Pete rushed (or at least ambled) in where most Christian theists would fear to tread by suggesting a possible explanation for six week old baby Landina being “punished” by being buried in an earthquake:
I have tried thinking critically/honestly about on what grounds babies deserve to be divinely punished by God.
What if all humans were preternatural fallen angels who followed Satan, and rebelled against God to his face? Babies included.
Then we would all deserve it.
I don’t think this is the case, but just a disturbing thought that I hope isn’t true.
I appreciate Pete’s willingness to think out loud on this one. And I don’t intend this response as a “Hey everybody! Let’s pile up on Pete!” But I do think it is helpful to reflect a bit on the suggestion.
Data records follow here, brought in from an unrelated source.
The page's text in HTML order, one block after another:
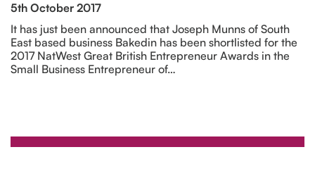
5th October 2017
It has just been announced that Joseph Munns of South
East based business Bakedin has been shortlisted for the
2017 NatWest Great British Entrepreneur Awards in the
Small Business Entrepreneur of…
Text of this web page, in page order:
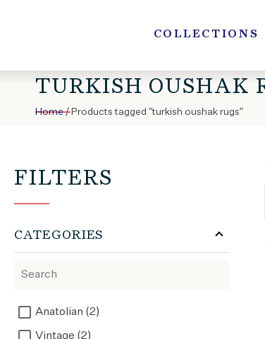
COLLECTIONS
TURKISH OUSHAK
Home/ Products tagged “turkish oushak rugs”
FILTERS
CATEGORIES
Anatolian (2)
Vintage (2)
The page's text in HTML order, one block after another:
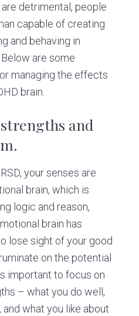
detrimental, people
capable of creating
and behaving in
are some
managing the effects
brain.
and
your senses are
brain, which is
logic and reason,
brain has
lose sight of your good
on the potential
important to focus on
– what you do well,
what you like about
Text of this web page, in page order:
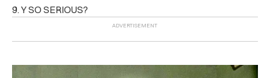
9. Y SO SERIOUS?
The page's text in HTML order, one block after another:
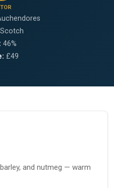
Scotch
46%
£49
and nutmeg — warm
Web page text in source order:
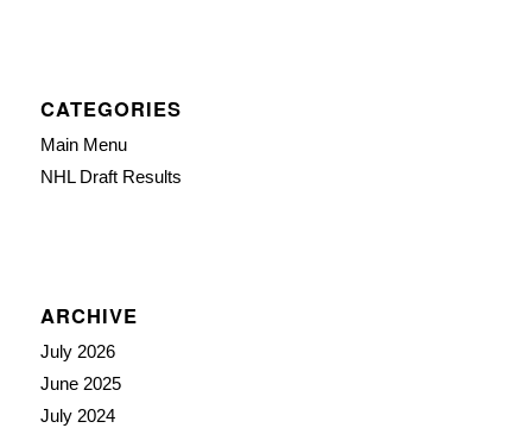
CATEGORIES
Main Menu
NHL Draft Results
ARCHIVE
July 2026
June 2025
July 2024
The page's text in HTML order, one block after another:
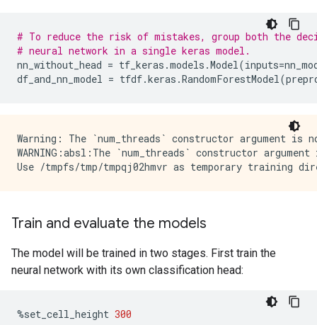
# To reduce the risk of mistakes, group both the
# neural network in a single keras model.
nn_without_head = tf_keras .models .Model(inputs=
df_and_nn_model = tfdf.keras .RandomForestModel(
Warning: The `num_threads` constructor argument is
WARNING:absl:The `num_threads` constructor
Train and evaluate the models
The model will be trained in two stages. First train the
neural network with its own classification head:
%set_cell_height 300
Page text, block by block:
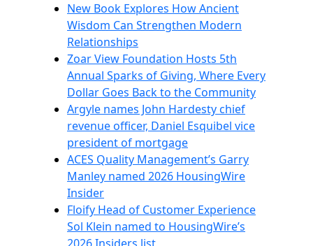
New Book Explores How Ancient
Wisdom Can Strengthen Modern
Relationships
Zoar View Foundation Hosts 5th
Annual Sparks of Giving, Where Every
Dollar Goes Back to the Community
Argyle names John Hardesty chief
revenue officer, Daniel Esquibel vice
president of mortgage
ACES Quality Management’s Garry
Manley named 2026 HousingWire
Insider
Floify Head of Customer Experience
Sol Klein named to HousingWire’s
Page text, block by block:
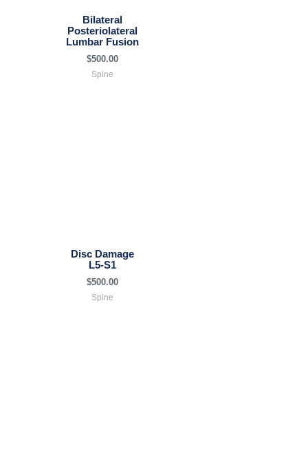
Bilateral
Posteriolateral
Lumbar Fusion
$500.00
Spine
Disc Damage
L5-S1
$500.00
Spine
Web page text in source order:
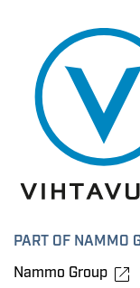
PART OF NAMMO
Nammo Group
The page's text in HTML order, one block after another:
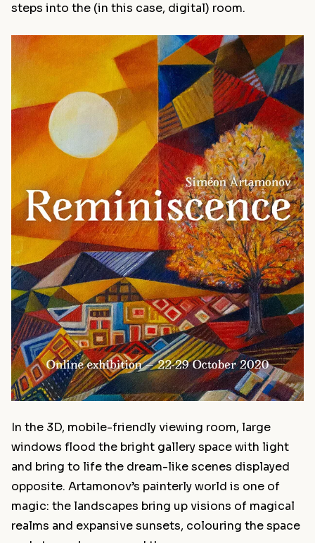
steps into the (in this case, digital) room.
In the 3D, mobile-friendly viewing room, large
windows flood the bright gallery space with light
and bring to life the dream-like scenes displayed
opposite. Artamonov’s painterly world is one of
magic: the landscapes bring up visions of magical
realms and expansive sunsets, colouring the space
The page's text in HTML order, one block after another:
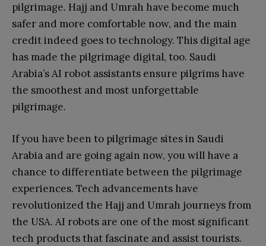
pilgrimage. Hajj and Umrah have become much
safer and more comfortable now, and the main
credit indeed goes to technology. This digital age
has made the pilgrimage digital, too. Saudi
Arabia’s AI robot assistants ensure pilgrims have
the smoothest and most unforgettable
pilgrimage.
If you have been to pilgrimage sites in Saudi
Arabia and are going again now, you will have a
chance to differentiate between the pilgrimage
experiences. Tech advancements have
revolutionized the Hajj and Umrah journeys from
the USA. AI robots are one of the most significant
tech products that fascinate and assist tourists.
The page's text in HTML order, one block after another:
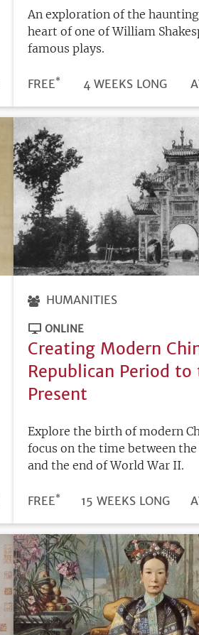
An exploration of the
heart of one of William
famous plays.
PRICE
FREE* DURATION
4 WEEKS LONG
HUMANITIES
ONLINE
Creating Modern
Republican Period to
Present
Explore the birth of modern
focus on the time between
and the end of World War II.
PRICE
FREE* DURATION
15 WEEKS LONG
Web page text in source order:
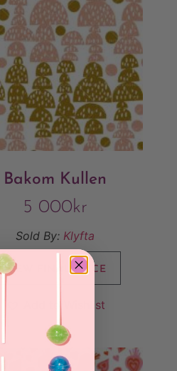
Bakom Kullen
5 000kr
Sold By: Klyfta
VIEW FINAL PRICE
Add to Wishlist
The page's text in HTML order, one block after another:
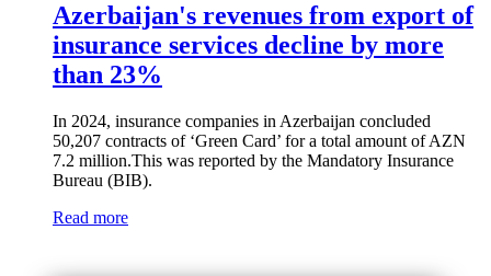
Azerbaijan's revenues from export of
insurance services decline by more
than 23%
In 2024, insurance companies in Azerbaijan concluded
50,207 contracts of ‘Green Card’ for a total amount of AZN
7.2 million.This was reported by the Mandatory Insurance
Bureau (BIB).
Read more
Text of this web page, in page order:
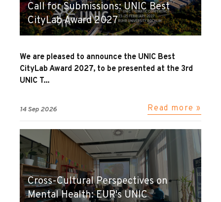
Call for Submissions: UNIC Best
CityLab Award 2027
We are pleased to announce the UNIC Best
CityLab Award 2027, to be presented at the 3rd
UNIC T...
14 Sep 2026 Read more »
Cross-Cultural Perspectives on
Mental Health: EUR's UNIC
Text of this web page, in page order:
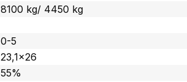
8100 kg/ 4450 kg
0-5
23,1×26
55%
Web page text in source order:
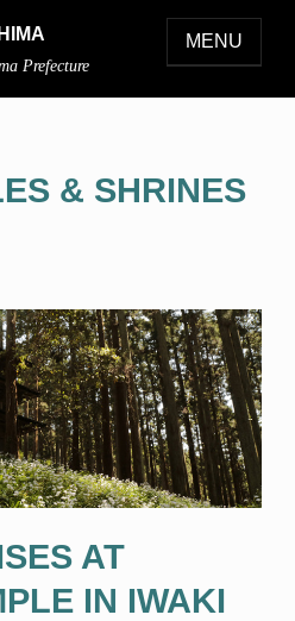
Prefecture
MENU
& SHRINES
AT
IN IWAKI
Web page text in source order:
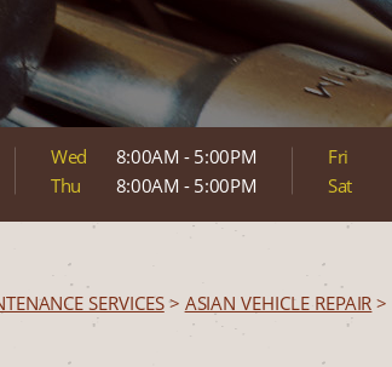
Wed
8:00AM - 5:00PM
Thu
8:00AM - 5:00PM
Fri
Sat
SERVICES> ASIAN VEHICLE REPAIR >
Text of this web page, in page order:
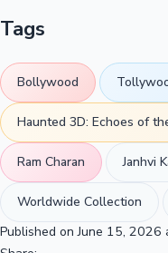
Tags
Bollywood
Haunted 3D: Echoes of
Ram Charan Janhvi
Worldwide Collection
Published on June 15,
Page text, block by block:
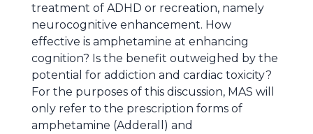
treatment of ADHD or recreation, namely
neurocognitive enhancement. How
effective is amphetamine at enhancing
cognition? Is the benefit outweighed by the
potential for addiction and cardiac toxicity?
For the purposes of this discussion, MAS will
only refer to the prescription forms of
amphetamine (Adderall) and
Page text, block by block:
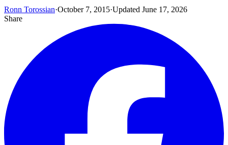
Ronn Torossian·October 7, 2015·Updated June 17, 2026
Share
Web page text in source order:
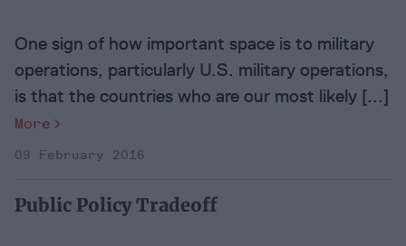
One sign of how important space is to military
operations, particularly U.S. military operations,
is that the countries who are our most likely [...]
More
09 February 2016
Public Policy Tradeoff

First, even if Landina was previously an angel who sinned in her pre-human life, it wouldn’t mean it was just to punish her now by burying her in chunks of concrete. Here’s an analogy:
Reinhold is a corrupt stock broker and investor who scammed elderly people out of their life savings. Although he disappeared on the lam, he was convicted of his crimes in absentia and sentenced to a lifetime of merciless flogging with foam pool noodles.
The authorities have just located Reinhold ten years after the crime. Time to face justice. However, there is a complication. Reinhold now suffers from Alzheimer’s Disease. The disease has progressed to the point where he is now completely unaware of his personal identity and his past actions. He is now bed ridden and may have only months to live. There he lies in the hospital bed staring vacantly out the window. Under those circumstances would it be just to begin flogging Reinhold with the pool noodles even as he lies in bed staring blankly out into space? No, it clearly is not.
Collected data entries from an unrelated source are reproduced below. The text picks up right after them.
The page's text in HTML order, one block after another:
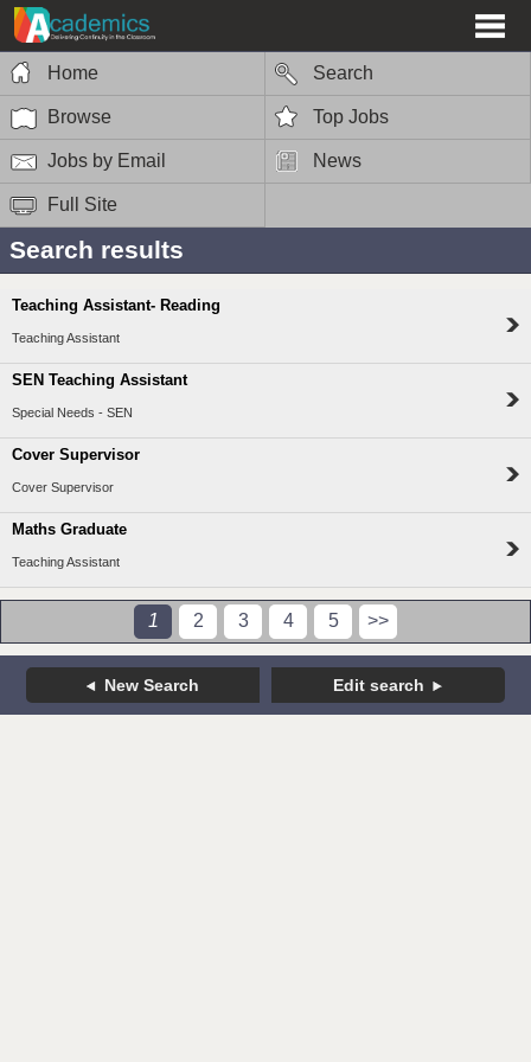
Home Search
Browse Top Jobs
Jobs by Email News
Full Site
Search results
Teaching Assistant- Reading
Teaching Assistant
SEN Teaching Assistant
Special Needs - SEN
Cover Supervisor
Cover Supervisor
Maths Graduate
Teaching Assistant
1 2 3 4 5 >>
New Search Edit search
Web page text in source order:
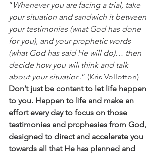
“ Whenever you are facing a trial, take
your situation and sandwich it between
your testimonies (what God has done
for you), and your prophetic words
(what God has said He will do)… then
decide how you will think and talk
about your situation.” (Kris Vollotton)
Don’t just be content to let life happen
to you. Happen to life and make an
effort every day to focus on those
testimonies and prophesies from God,
designed to direct and accelerate you
towards all that He has planned and
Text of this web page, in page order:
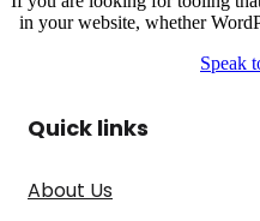
in your website, whether
Speak
Quick links
About Us
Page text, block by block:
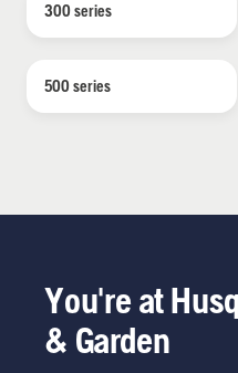
300 series
500 series
You're at
& Garden
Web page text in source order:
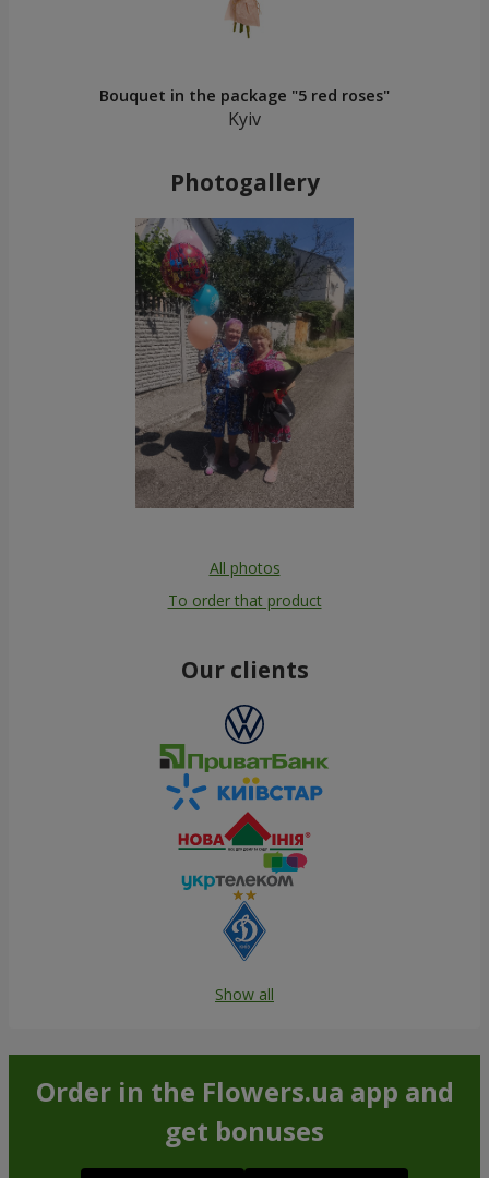
Bouquet in the package "5 red roses"
Kyiv
Photogallery
All photos
To order that product
Our clients
Show all
Order in the Flowers.ua app and
get bonuses
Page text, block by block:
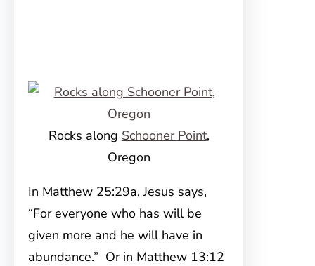
Rocks along Schooner Point,
Oregon
In Matthew 25:29a, Jesus says,
“For everyone who has will be
given more and he will have in
abundance.” Or in Matthew 13:12
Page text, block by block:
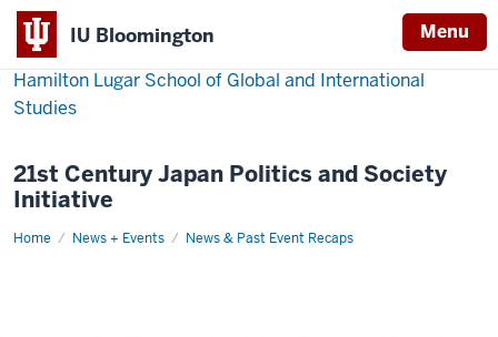
IU Bloomington Menu
Hamilton Lugar School of Global and International
Studies
21st Century Japan Politics and Society
Initiative
Home News + Events News & Past Event Recaps
Event
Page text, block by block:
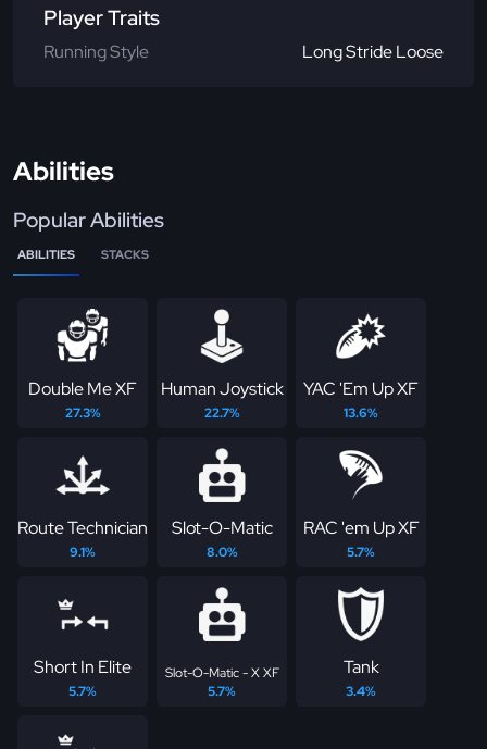
Player Traits
Running Style Long Stride Loose
Abilities
Popular Abilities
ABILITIES STACKS
Double Me XF
27.3%
Human Joystick
22.7%
YAC 'Em Up XF
13.6%
Route Technician
9.1%
Slot-O-Matic
8.0%
RAC 'em Up XF
5.7%
Short In Elite
5.7%
Slot-O-Matic - X XF
5.7%
Tank
3.4%
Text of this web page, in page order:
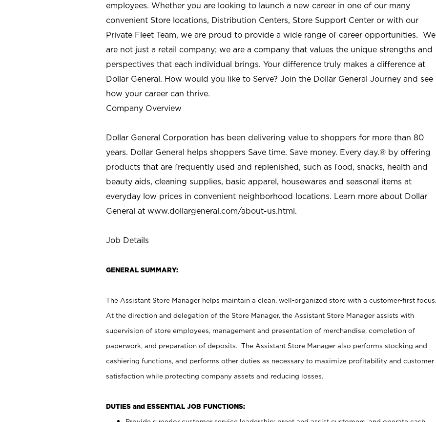
employees. Whether you are looking to launch a new career in one of our many
convenient Store locations, Distribution Centers, Store Support Center or with our
Private Fleet Team, we are proud to provide a wide range of career opportunities. We
are not just a retail company; we are a company that values the unique strengths and
perspectives that each individual brings. Your difference truly makes a difference at
Dollar General. How would you like to Serve? Join the Dollar General Journey and see
how your career can thrive.
Company Overview
Dollar General Corporation has been delivering value to shoppers for more than 80
years. Dollar General helps shoppers Save time. Save money. Every day.® by offering
products that are frequently used and replenished, such as food, snacks, health and
beauty aids, cleaning supplies, basic apparel, housewares and seasonal items at
everyday low prices in convenient neighborhood locations. Learn more about Dollar
General at www.dollargeneral.com/about-us.html.
Job Details
GENERAL SUMMARY:
The Assistant Store Manager helps maintain a clean, well-organized store with a customer-first focus.
At the direction and delegation of the Store Manager, the Assistant Store Manager assists with
supervision of store employees, management and presentation of merchandise, completion of
paperwork, and preparation of deposits. The Assistant Store Manager also performs stocking and
cashiering functions, and performs other duties as necessary to maximize profitability and customer
satisfaction while protecting company assets and reducing losses.
DUTIES and ESSENTIAL JOB FUNCTIONS:

So why would we think it just to punish baby Landina for her previous sins as a pre-human angel?
There are three additional problems with Pete’s suggestion. First, this is not what scripture says. It doesn’t say that the infants of Jerusalem were punished for sins committed in their previous life. Rather, it says they were punished for the sins of Jerusalem committed in this world.
Second, the doctrine of pre-existence is a non-starter. There is no reason to think any human being preexisted their human conception. This doctrine of pre-existence, while a hallmark of Platonism, only made a brief appearance in Christian theology under the dubious Origen brand before it was boycotted and cast out of the marketplace.
Finally, this suggestion has unsettling implications for our impulse to stop suffering. It is interesting to consider how much Pete’s theodicy suggestion parallels eastern theories of karma: everyone does get what’s coming to them based on previous life actions. It is also interesting, if disturbing, to consider how actually believing this kind of suggestion could undermine one’s resolve to stop suffering in this life. After all, if Landina finds herself buried in concrete and this hypothesis is true, then isn’t she right where she belongs? And isn’t digging her out and healing her wounds equivalent to breaking her out of prison?